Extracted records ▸
[Start of Attachment]
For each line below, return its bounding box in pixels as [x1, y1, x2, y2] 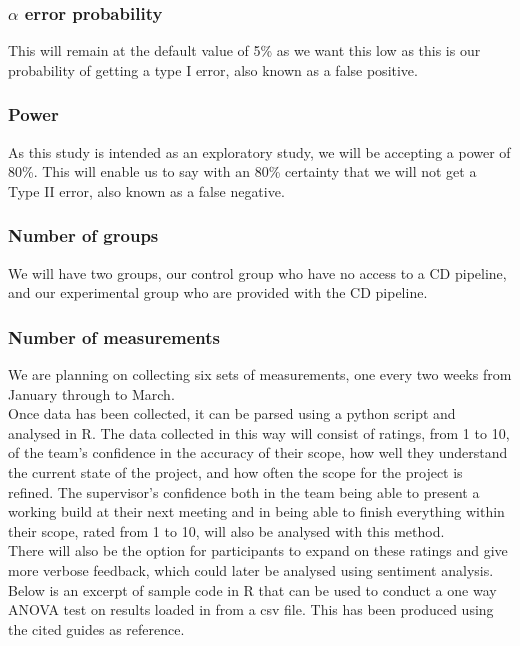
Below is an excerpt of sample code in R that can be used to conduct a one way [8, 579, 497, 600]
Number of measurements [8, 324, 221, 349]
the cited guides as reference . [8, 618, 185, 639]
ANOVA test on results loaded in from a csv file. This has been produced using [8, 599, 494, 620]
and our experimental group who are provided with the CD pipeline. [8, 282, 428, 303]
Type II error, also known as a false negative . [8, 180, 285, 201]
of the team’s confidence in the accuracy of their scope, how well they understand [8, 442, 508, 463]
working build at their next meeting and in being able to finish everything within [8, 501, 505, 522]
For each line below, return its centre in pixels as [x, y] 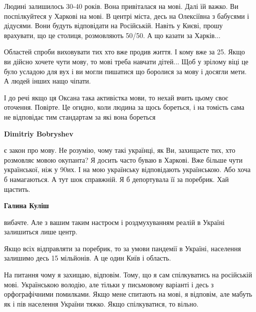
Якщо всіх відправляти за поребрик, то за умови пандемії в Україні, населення [123, 248]
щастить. [17, 189]
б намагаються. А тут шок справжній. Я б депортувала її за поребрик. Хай [116, 179]
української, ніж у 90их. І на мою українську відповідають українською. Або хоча [127, 169]
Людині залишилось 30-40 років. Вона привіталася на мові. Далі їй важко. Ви [121, 6]
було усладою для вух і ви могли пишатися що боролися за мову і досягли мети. [125, 71]
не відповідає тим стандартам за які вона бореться [80, 116]
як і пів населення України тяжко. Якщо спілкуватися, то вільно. [101, 303]
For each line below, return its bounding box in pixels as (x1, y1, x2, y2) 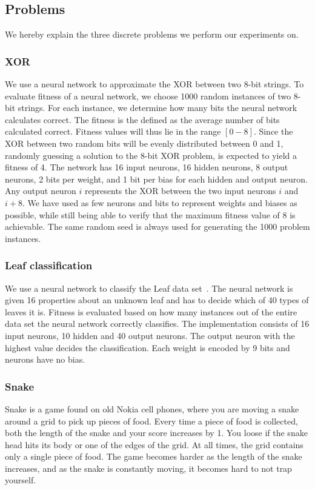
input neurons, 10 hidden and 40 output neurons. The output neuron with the (5, 329, 295, 341)
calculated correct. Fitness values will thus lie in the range (5, 125, 221, 138)
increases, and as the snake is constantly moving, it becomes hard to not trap (5, 461, 292, 474)
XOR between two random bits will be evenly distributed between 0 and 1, (5, 136, 283, 149)
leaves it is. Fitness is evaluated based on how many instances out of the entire (5, 305, 297, 318)
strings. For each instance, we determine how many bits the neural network (18, 101, 297, 114)
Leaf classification (5, 258, 93, 273)
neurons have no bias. (5, 353, 85, 366)
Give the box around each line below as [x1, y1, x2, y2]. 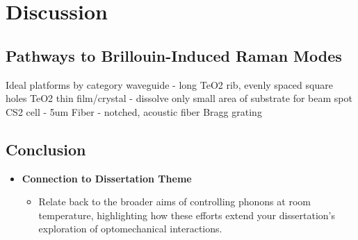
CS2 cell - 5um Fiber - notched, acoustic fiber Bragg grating [6, 104, 262, 119]
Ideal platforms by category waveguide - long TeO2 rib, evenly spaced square [6, 77, 333, 92]
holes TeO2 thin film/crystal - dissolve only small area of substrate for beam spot [6, 91, 352, 105]
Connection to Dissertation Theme [22, 171, 192, 185]
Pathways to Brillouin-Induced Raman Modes [6, 44, 342, 66]
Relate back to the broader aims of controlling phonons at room [38, 194, 311, 209]
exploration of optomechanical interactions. [38, 221, 222, 236]
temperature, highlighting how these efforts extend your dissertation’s [38, 207, 336, 222]
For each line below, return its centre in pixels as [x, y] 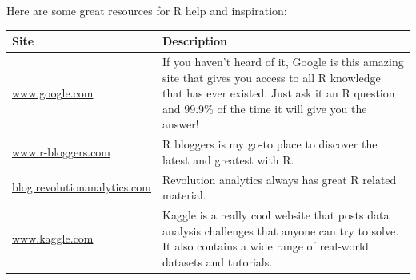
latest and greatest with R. [228, 159]
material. [184, 195]
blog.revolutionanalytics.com [82, 187]
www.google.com [53, 93]
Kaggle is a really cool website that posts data [276, 215]
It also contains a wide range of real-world [265, 246]
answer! [180, 124]
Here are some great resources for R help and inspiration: [147, 10]
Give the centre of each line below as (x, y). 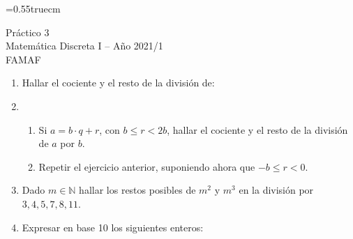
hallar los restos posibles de (137, 190)
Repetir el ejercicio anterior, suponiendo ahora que (147, 166)
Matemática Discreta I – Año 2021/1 (84, 46)
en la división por (276, 190)
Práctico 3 (28, 32)
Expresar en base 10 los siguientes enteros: (113, 227)
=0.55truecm (33, 8)
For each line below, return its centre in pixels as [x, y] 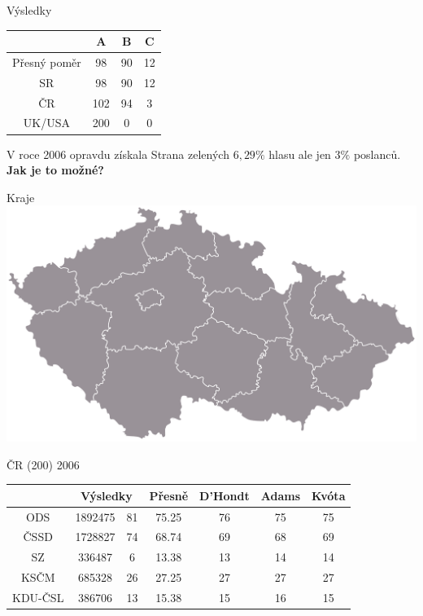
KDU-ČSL [38, 597]
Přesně [169, 495]
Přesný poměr [47, 62]
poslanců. [377, 154]
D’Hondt [225, 495]
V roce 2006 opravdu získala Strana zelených [118, 154]
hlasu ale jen [300, 154]
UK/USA [46, 123]
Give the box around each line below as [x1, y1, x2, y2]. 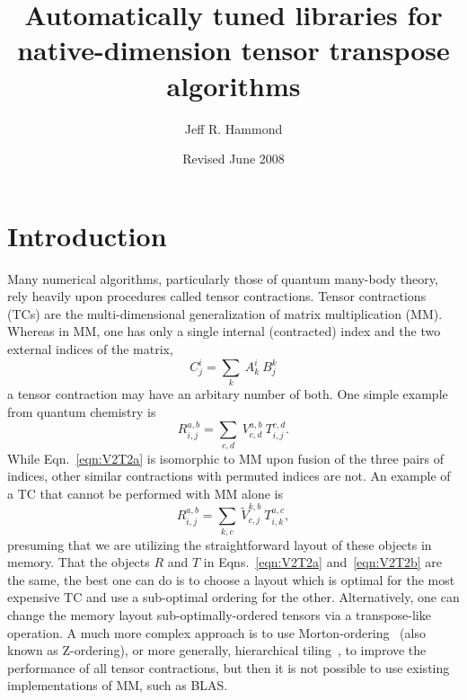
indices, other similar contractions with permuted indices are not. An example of [7, 466, 451, 485]
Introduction [7, 217, 167, 253]
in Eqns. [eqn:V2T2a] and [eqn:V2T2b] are [203, 553, 443, 572]
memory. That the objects [7, 553, 150, 572]
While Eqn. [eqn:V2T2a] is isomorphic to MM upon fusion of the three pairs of [7, 448, 445, 467]
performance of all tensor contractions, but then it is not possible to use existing [7, 658, 450, 677]
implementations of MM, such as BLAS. [7, 676, 228, 695]
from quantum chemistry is [7, 403, 156, 421]
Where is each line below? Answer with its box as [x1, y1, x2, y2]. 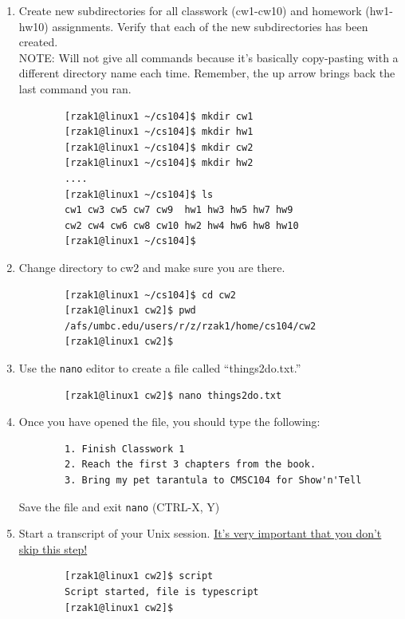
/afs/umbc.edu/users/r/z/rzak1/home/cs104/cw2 [65, 320, 317, 332]
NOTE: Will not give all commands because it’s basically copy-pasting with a [18, 49, 399, 65]
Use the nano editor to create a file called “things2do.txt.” [18, 359, 301, 376]
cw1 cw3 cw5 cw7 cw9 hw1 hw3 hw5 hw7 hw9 [65, 204, 293, 216]
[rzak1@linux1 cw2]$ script [65, 570, 214, 582]
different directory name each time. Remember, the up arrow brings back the [18, 65, 395, 81]
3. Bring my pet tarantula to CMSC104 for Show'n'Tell [65, 474, 362, 486]
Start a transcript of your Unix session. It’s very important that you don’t [18, 525, 382, 542]
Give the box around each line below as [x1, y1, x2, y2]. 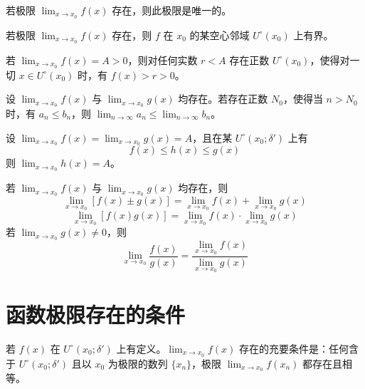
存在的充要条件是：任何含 [238, 341, 359, 356]
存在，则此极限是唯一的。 [112, 3, 232, 17]
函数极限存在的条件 [6, 299, 186, 328]
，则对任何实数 [127, 52, 198, 67]
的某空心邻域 [189, 27, 250, 42]
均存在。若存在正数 [178, 91, 268, 106]
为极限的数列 [107, 356, 168, 370]
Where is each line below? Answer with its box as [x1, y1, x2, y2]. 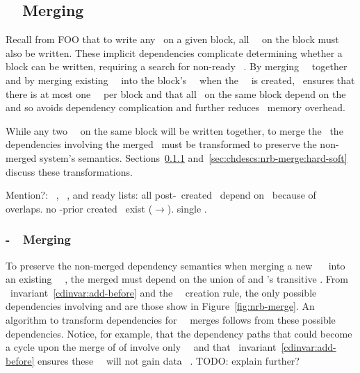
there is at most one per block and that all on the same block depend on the [6, 86, 346, 101]
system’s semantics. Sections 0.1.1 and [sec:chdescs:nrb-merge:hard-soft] [40, 150, 347, 165]
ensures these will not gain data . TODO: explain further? [37, 353, 300, 367]
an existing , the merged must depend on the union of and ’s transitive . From [6, 272, 348, 286]
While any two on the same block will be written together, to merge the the [6, 123, 343, 138]
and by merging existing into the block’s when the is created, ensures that [6, 72, 355, 87]
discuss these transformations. [6, 164, 133, 179]
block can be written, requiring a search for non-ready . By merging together [6, 59, 347, 74]
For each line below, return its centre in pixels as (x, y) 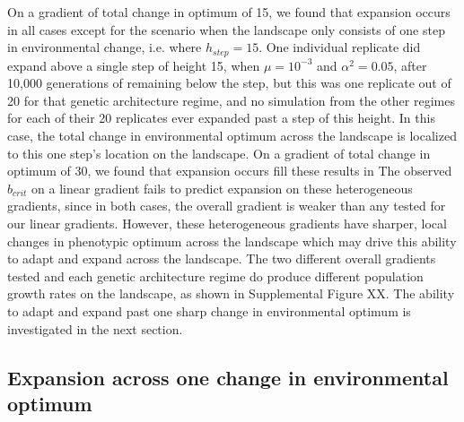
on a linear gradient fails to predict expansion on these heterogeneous (222, 188)
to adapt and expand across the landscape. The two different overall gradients (222, 258)
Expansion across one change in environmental (228, 377)
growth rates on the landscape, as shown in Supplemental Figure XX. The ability (231, 293)
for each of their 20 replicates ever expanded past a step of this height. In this (221, 118)
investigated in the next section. (95, 328)
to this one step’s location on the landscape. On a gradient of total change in (219, 153)
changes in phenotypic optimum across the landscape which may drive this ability (232, 241)
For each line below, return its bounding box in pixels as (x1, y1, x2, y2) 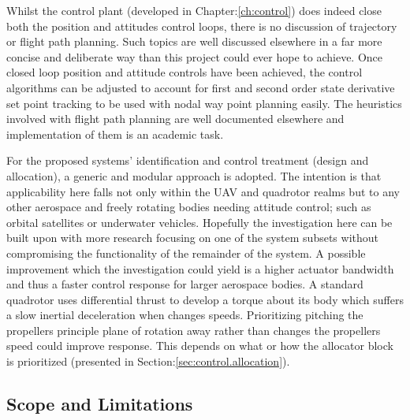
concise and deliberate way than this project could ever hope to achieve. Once (6, 48, 383, 65)
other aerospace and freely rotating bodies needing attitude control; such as (6, 199, 371, 215)
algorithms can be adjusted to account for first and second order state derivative (6, 79, 395, 95)
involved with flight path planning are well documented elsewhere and (6, 110, 345, 127)
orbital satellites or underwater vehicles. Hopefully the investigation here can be (6, 214, 393, 230)
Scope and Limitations (6, 392, 193, 416)
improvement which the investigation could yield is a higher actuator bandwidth (6, 260, 394, 277)
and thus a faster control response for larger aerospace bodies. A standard (6, 276, 363, 292)
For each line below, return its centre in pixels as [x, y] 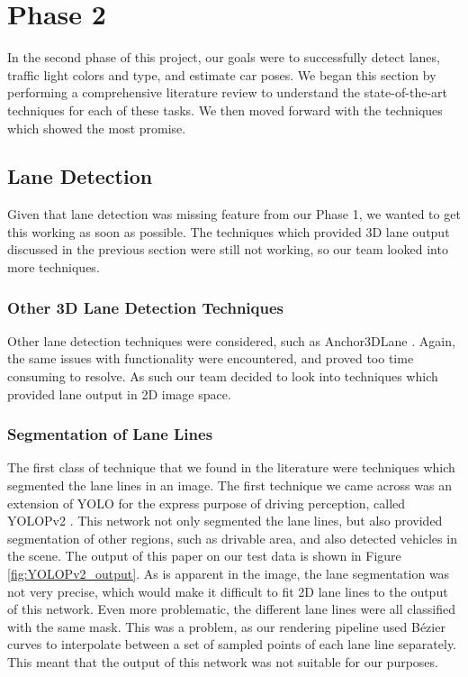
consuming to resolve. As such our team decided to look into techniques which [223, 376]
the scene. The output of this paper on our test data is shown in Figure [204, 556]
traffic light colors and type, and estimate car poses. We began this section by [222, 74]
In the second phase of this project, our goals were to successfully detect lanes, [224, 57]
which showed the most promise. [97, 128]
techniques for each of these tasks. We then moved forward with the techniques [225, 110]
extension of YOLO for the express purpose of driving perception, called [207, 503]
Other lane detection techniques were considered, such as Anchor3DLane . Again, [231, 340]
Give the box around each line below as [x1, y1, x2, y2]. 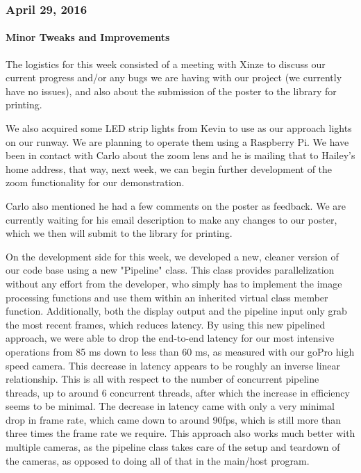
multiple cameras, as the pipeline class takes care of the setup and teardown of [6, 440, 340, 454]
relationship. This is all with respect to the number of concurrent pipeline [6, 372, 319, 386]
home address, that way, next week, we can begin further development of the [6, 161, 333, 176]
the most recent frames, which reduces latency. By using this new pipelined [6, 317, 326, 331]
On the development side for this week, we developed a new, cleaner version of [6, 249, 339, 263]
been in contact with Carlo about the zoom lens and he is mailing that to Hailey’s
[End of Attachment]
DESCRIPTION OF THE TASK ▸ Check every line of the records, and copy the ones that hold the word "bits".

TASK RESPONSE ▸
XOR between two random bits will be evenly distributed between 0 and 1, (5, 136, 283, 149)
strings. For each instance, we determine how many bits the neural network (18, 101, 297, 114)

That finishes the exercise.